To: "[ontolog-forum]" <ontolog-forum@xxxxxxxxxxxxxxxx>
From: "John F. Sowa" <sowa@xxxxxxxxxxx>
Date: Sun, 02 Mar 2008 12:30:14 -0500
Message-id: <47CAE426.5040903@xxxxxxxxxxx>
Azamat,    (01)

The first sentence does not imply the second sentence or the third:    (02)

 > The reason why i put forward Euclid is rather simple: the axiomatic
 > paradigm was first established by his geometry.  The axiomatic method
 > suggests that a genuine scientific theory is a body of original
 > constructs:  meaningful concepts and fundamental statements
 > (axioms, definitions, rules, laws). The meanings of other concepts
 > are defined from the primitive ones as well as the truths of
 > subordinate statements are deducted from a fundamental set of
 > axiomatic truths.    (03)

Mathematics is not an empirical science like the hard sciences of
physics and chemistry or even the softer sciences like economics
or psychology.  It is a method of reasoning from assumptions
to conclusions.  The axiomatic method is important for math for
several reasons:    (04)

  1. Unlike empirical sciences, mathematics does not depend on
     observations of anything in the universe.    (05)

  2. Unlike empirical sciences, the constructions of mathematics are
     unrestricted constructs of the imagination.    (06)

  3. In order for math to be applied to any empirical subject, it is
     essential for all the assumptions (axioms) to be verified as
     true of the subject before any conclusion can be accepted.    (07)

These characteristics do not apply to any genuinely empirical science:    (08)

  1. Unlike math, observation and experiments provide the raw data
     necessary to construct an empirical theory.    (09)

  2. Unlike math, the constructions of empirical subjects are
     constrained by observation and experiments.    (010)

  3. The assumptions used in any particular empirical study can and
     should be stated clearly, but they are *never* fixed, and they
     are *always* changeable as new observations provide new data.    (011)

Therefore, any attempt to model empirical subjects after mathematics
is hopelessly confused.    (012)

 > All great scientific minds followed Euclid' axiomatic approach
 > trying to establish a single foundation in their field of knowledge.    (013)

That is absolutely *false*.  Many scientists, such as Newton, for
example, stated their basic *conclusions* in a concise format that
looks like a set of axioms.  But that is *only* for pedagogical
reasons for showing the readers how to apply them.  In *every*
empirical subject, the basic laws are conclusions that come at the
*end* of the study, not at the beginning, as in mathematics.    (014)

 > Real science, not immature practical quasi-sciences, as politics,
 > economics, jurisprudence, is the sum of universal knowledge organized
 > as the material axiomatic system.    (015)

Statements like that justify the review that Wacek found:    (016)
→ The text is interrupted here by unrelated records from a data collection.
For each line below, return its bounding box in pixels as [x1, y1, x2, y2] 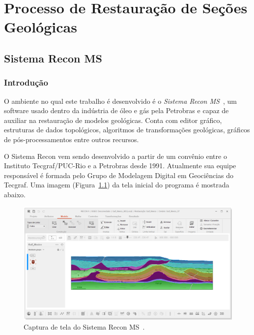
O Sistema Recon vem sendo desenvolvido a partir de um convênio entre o [4, 151, 227, 161]
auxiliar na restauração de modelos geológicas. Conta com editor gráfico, [4, 115, 222, 125]
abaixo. [4, 189, 26, 199]
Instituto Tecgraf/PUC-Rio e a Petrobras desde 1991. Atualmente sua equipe [4, 160, 236, 171]
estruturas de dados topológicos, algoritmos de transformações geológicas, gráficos [4, 124, 250, 135]
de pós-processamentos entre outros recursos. [4, 134, 139, 144]
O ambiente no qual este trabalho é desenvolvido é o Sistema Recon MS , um [4, 95, 237, 106]
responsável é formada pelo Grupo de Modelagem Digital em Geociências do [4, 170, 233, 180]

Reviewer on Amazon.com> This is not a serious AI book, it is more
 > a confused manifesto similar to those that pop up all too often
 > on internet AI newsgroups by the various wackos that feel the need
 > to vent their bizarre ideas to all the world.    (017)

I believe that you are an intelligent person who could make some
useful contributions if you could admit that your classification
is one useful system among many, not a fixed, definitive version
that supersedes all the others.    (018)

That is exactly how I presented my KR ontology in the book on
knowledge representation.  I explicitly said that the categories
and axioms were *one* useful classification.  And I also believe
that is the *most* that can be claimed for *every* proposed ontology,
which includes Cyc, SUMO, Dolce, BFO, yours, and many, many others.    (019)
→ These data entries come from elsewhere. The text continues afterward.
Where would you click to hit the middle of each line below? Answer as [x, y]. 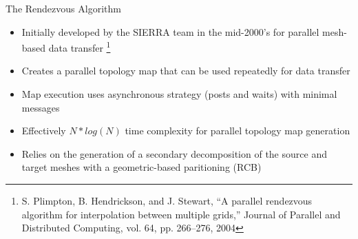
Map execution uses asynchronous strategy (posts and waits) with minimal [179, 94]
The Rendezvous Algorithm [63, 8]
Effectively [44, 131]
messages [41, 107]
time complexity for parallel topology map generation [238, 131]
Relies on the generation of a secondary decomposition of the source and [174, 153]
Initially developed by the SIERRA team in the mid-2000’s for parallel [170, 31]
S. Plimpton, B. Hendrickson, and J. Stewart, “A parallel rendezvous [167, 200]
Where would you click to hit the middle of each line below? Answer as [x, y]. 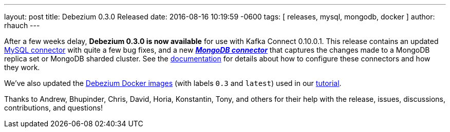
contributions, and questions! [53, 108]
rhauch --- [22, 25]
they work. [22, 67]
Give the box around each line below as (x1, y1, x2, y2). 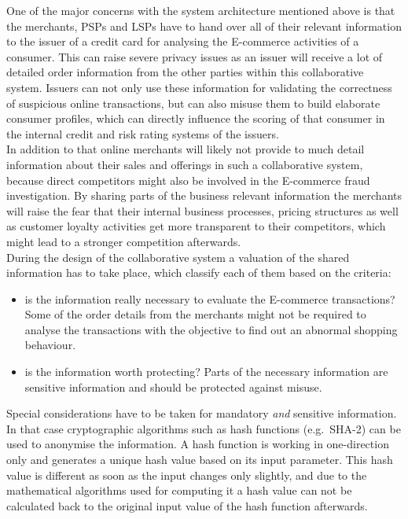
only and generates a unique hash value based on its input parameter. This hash (6, 451, 393, 468)
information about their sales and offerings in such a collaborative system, (6, 156, 363, 172)
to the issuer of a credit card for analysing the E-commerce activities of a (6, 33, 359, 50)
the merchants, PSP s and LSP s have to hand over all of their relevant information (6, 17, 402, 34)
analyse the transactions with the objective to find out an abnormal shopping (24, 321, 398, 337)
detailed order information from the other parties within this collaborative (6, 64, 364, 80)
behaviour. (24, 337, 76, 353)
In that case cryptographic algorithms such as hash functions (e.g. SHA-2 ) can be (6, 420, 401, 436)

If you are happy to admit that your ontology is one among an infinite
variety of others that may be useful for various purposes, then we can
all work together fruitfully to determine which ontologies are better
suited to various purposes.    (020)

But if you continue to talk as if your classification is a God-given
vision from on high, then people will be justified in dismissing it
as "a confused manifesto similar to those that pop up all too often
on internet AI newsgroups by the various wackos that feel the need
to vent their bizarre ideas to all the world."    (021)

John    (022)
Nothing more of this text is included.